WHAT TO PRODUCE:
Give back exactly the lines of the entries below from the line with "such as rising" to the line with "Pharmaceutical cartridges are", inclusive, and only those.

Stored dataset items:

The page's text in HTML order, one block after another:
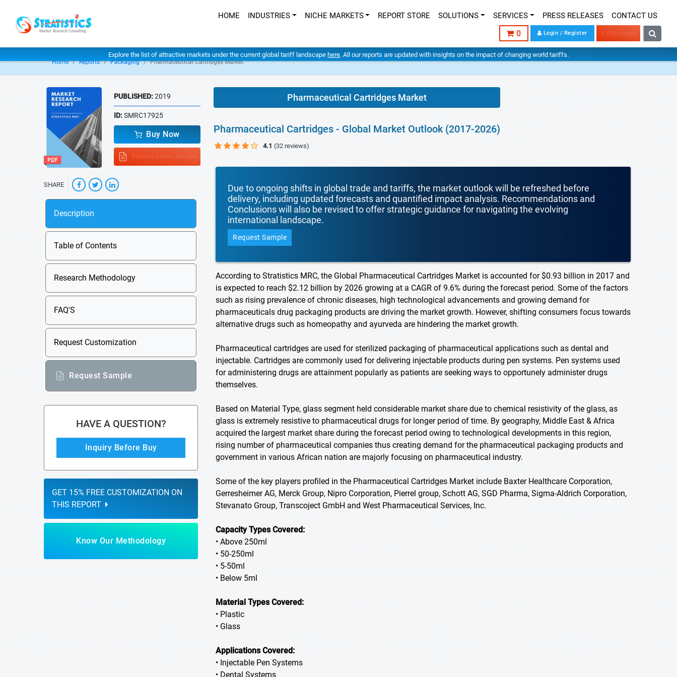
HOME INDUSTRIES NICHE MARKETS REPORT STORE SOLUTIONS SERVICES PRESS RELEASES CONTACT US
0 Login / Register % Discounts
Explore the list of attractive markets under the current global tariff landscape here. All our reports are updated with insights on the impact of changing world tariffs.
Home Reports Packaging Pharmaceutical Cartridges Market
PUBLISHED:2019
ID:SMRC17925
Buy Now
Request Latest Version
SHARE
Description
Table of Contents
Research Methodology
FAQ'S
Request Customization
Request Sample
HAVE A QUESTION?
Inquiry Before Buy
GET 15% FREE CUSTOMIZATION ON
THIS REPORT
Know Our Methodology
Pharmaceutical Cartridges Market
Pharmaceutical Cartridges - Global Market Outlook (2017-2026)
4.1 (32 reviews)
Due to ongoing shifts in global trade and tariffs, the market outlook will be refreshed before
delivery, including updated forecasts and quantified impact analysis. Recommendations and
Conclusions will also be revised to offer strategic guidance for navigating the evolving
international landscape.
Request Sample
According to Stratistics MRC, the Global Pharmaceutical Cartridges Market is accounted for $0.93 billion in 2017 and
is expected to reach $2.12 billion by 2026 growing at a CAGR of 9.6% during the forecast period. Some of the factors
such as rising prevalence of chronic diseases, high technological advancements and growing demand for
pharmaceuticals drug packaging products are driving the market growth. However, shifting consumers focus towards
alternative drugs such as homeopathy and ayurveda are hindering the market growth.
Pharmaceutical cartridges are used for sterilized packaging of pharmaceutical applications such as dental and
injectable. Cartridges are commonly used for delivering injectable products during pen systems. Pen systems used
for administering drugs are attainment popularly as patients are seeking ways to opportunely administer drugs
themselves.
Based on Material Type, glass segment held considerable market share due to chemical resistivity of the glass, as
glass is extremely resistive to pharmaceutical drugs for longer period of time. By geography, Middle East & Africa
acquired the largest market share during the forecast period owing to technological developments in this region,
rising number of pharmaceutical companies thus creating demand for the pharmaceutical packaging products and
government in various African nation are majorly focusing on pharmaceutical industry.
Some of the key players profiled in the Pharmaceutical Cartridges Market include Baxter Healthcare Corporation,
Gerresheimer AG, Merck Group, Nipro Corporation, Pierrel group, Schott AG, SGD Pharma, Sigma-Aldrich Corporation,
Stevanato Group, Transcoject GmbH and West Pharmaceutical Services, Inc.
Capacity Types Covered:
• Above 250ml
• 50-250ml
• 5-50ml
• Below 5ml
Material Types Covered:
• Plastic
• Glass
Applications Covered:
• Injectable Pen Systems
• Dental Systems
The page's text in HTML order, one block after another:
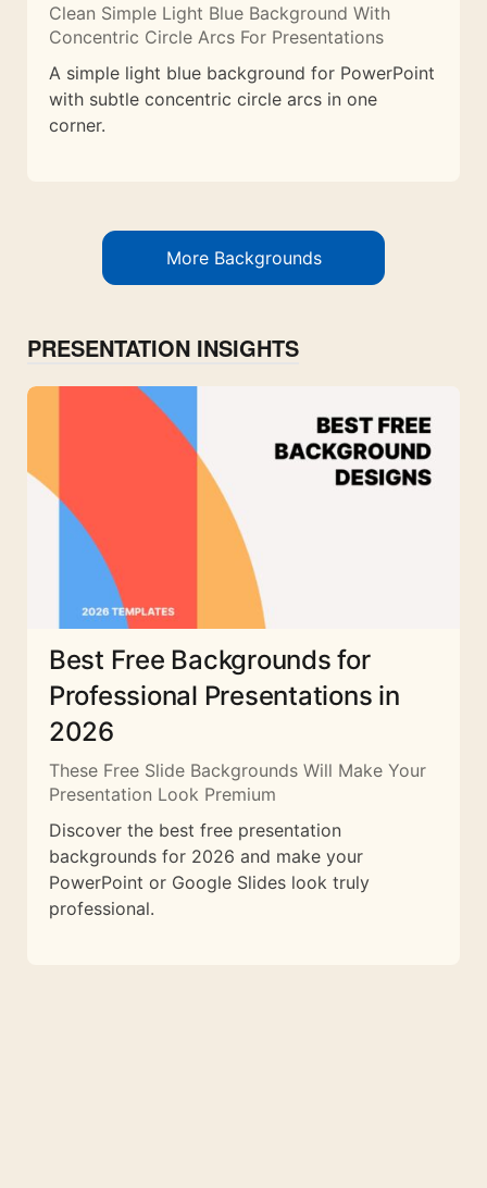
Clean Simple Light Blue Background With
Concentric Circle Arcs For Presentations
A simple light blue background for PowerPoint
with subtle concentric circle arcs in one
corner.
More Backgrounds
PRESENTATION INSIGHTS
Best Free Backgrounds for
Professional Presentations in
2026
These Free Slide Backgrounds Will Make Your
Presentation Look Premium
Discover the best free presentation
backgrounds for 2026 and make your
PowerPoint or Google Slides look truly
professional.
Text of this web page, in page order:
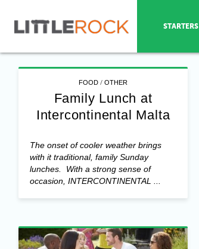
FOOD /OTHER
Family Lunch at
Intercontinental Malta
The onset of cooler weather brings
with it traditional, family Sunday
lunches. With a strong sense of
occasion, INTERCONTINENTAL ...
STARTERS
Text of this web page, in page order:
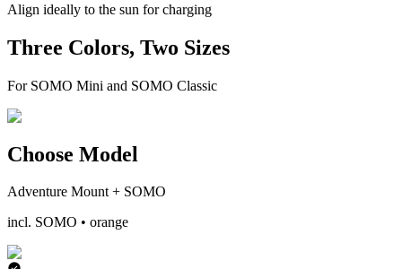
Align ideally to the sun for charging
Three Colors, Two Sizes
For SOMO Mini and SOMO Classic
Choose Model
Adventure Mount + SOMO
incl. SOMO • orange
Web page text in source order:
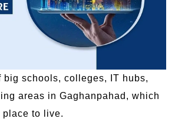
big schools, colleges, IT hubs,
areas in Gaghanpahad, which
place to live.
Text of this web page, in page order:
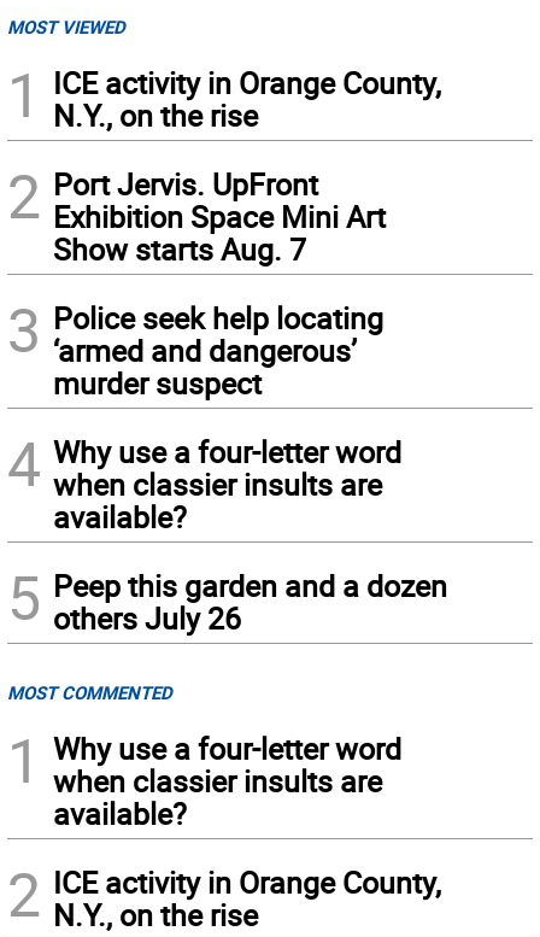
MOST VIEWED
1
ICE activity in Orange County,
N.Y., on the rise
2 Port Jervis. UpFront
Exhibition Space Mini Art
Show starts Aug. 7
3 Police seek help locating
‘armed and dangerous’
murder suspect
4 Why use a four-letter word
when classier insults are
available?
5 Peep this garden and a dozen
others July 26
MOST COMMENTED
1
Why use a four-letter word
when classier insults are
available?
2 ICE activity in Orange County,
N.Y., on the rise
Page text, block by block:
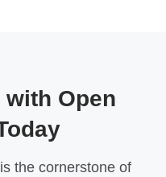
Open
the cornerstone of
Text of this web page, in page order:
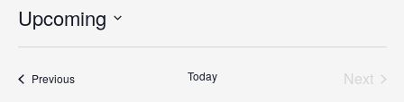
Upcoming
Select
date.
PreviousEvents Today
Next
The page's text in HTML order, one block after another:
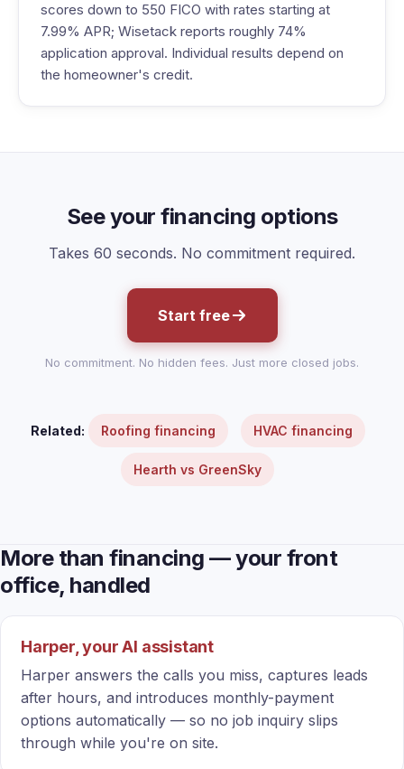
scores down to 550 FICO with rates starting at
7.99% APR; Wisetack reports roughly 74%
application approval. Individual results depend on
the homeowner's credit.
See your financing options
Takes 60 seconds. No commitment required.
Start free
No commitment. No hidden fees. Just more closed jobs.
Related: Roofing financing HVAC financing
Hearth vs GreenSky
More than financing — your front
office, handled
Harper, your AI assistant
Harper answers the calls you miss, captures leads
after hours, and introduces monthly-payment
options automatically — so no job inquiry slips
through while you're on site.
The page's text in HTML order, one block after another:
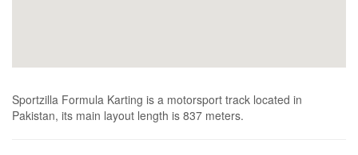
Sportzilla Formula Karting is a motorsport track located in
Pakistan, its main layout length is 837 meters.
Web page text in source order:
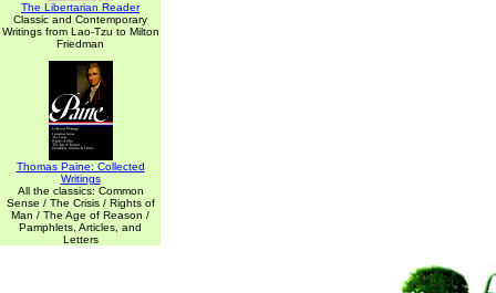
The Libertarian Reader
Classic and Contemporary
Writings from Lao-Tzu to Milton
Friedman
Thomas Paine: Collected
Writings
All the classics: Common
Sense / The Crisis / Rights of
Man / The Age of Reason /
Pamphlets, Articles, and
Letters
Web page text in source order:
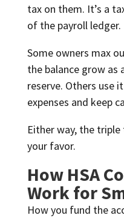
tax on them. It’s a
of the payroll ledger.
Some owners max
the balance grow as
reserve. Others use
expenses and keep
Either way, the
your favor.
How HSA
Work for
How you fund the
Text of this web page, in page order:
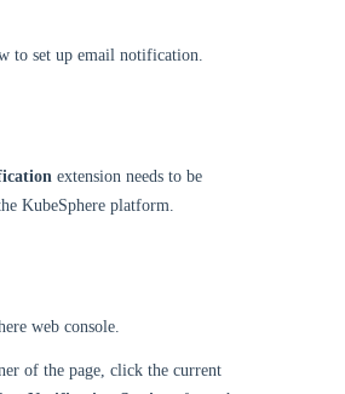
to set up email notification.
extension needs to be
KubeSphere platform.
web console.
of the page, click the current
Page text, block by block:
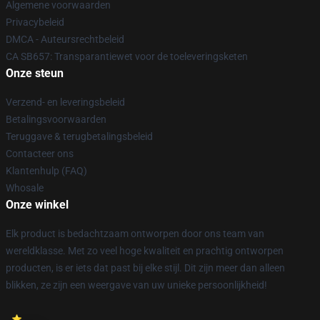
Algemene voorwaarden
Privacybeleid
DMCA - Auteursrechtbeleid
CA SB657: Transparantiewet voor de toeleveringsketen
Onze steun
Verzend- en leveringsbeleid
Betalingsvoorwaarden
Teruggave & terugbetalingsbeleid
Contacteer ons
Klantenhulp (FAQ)
Whosale
Onze winkel
Elk product is bedachtzaam ontworpen door ons team van
wereldklasse. Met zo veel hoge kwaliteit en prachtig ontworpen
producten, is er iets dat past bij elke stijl. Dit zijn meer dan alleen
blikken, ze zijn een weergave van uw unieke persoonlijkheid!
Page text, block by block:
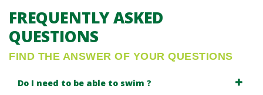
FREQUENTLY ASKED
QUESTIONS
FIND THE ANSWER OF YOUR QUESTIONS
Do I need to be able to swim ?
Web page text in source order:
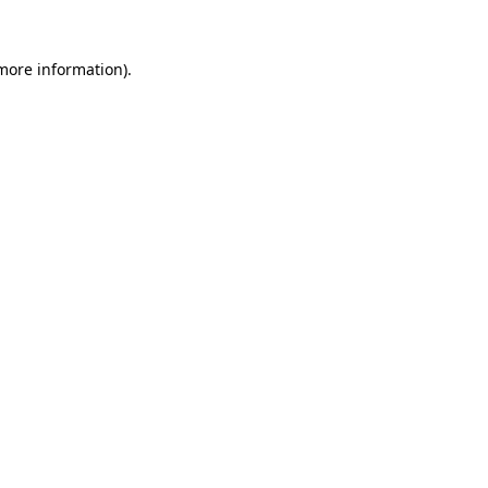
information).
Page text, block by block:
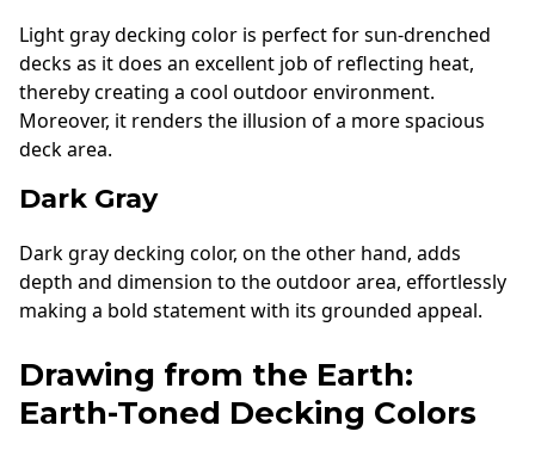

ANSWER BOX:
such as rising prevalence of chronic diseases, high technological advancements and growing demand for
pharmaceuticals drug packaging products are driving the market growth. However, shifting consumers focus towards
alternative drugs such as homeopathy and ayurveda are hindering the market growth.
Pharmaceutical cartridges are used for sterilized packaging of pharmaceutical applications such as dental and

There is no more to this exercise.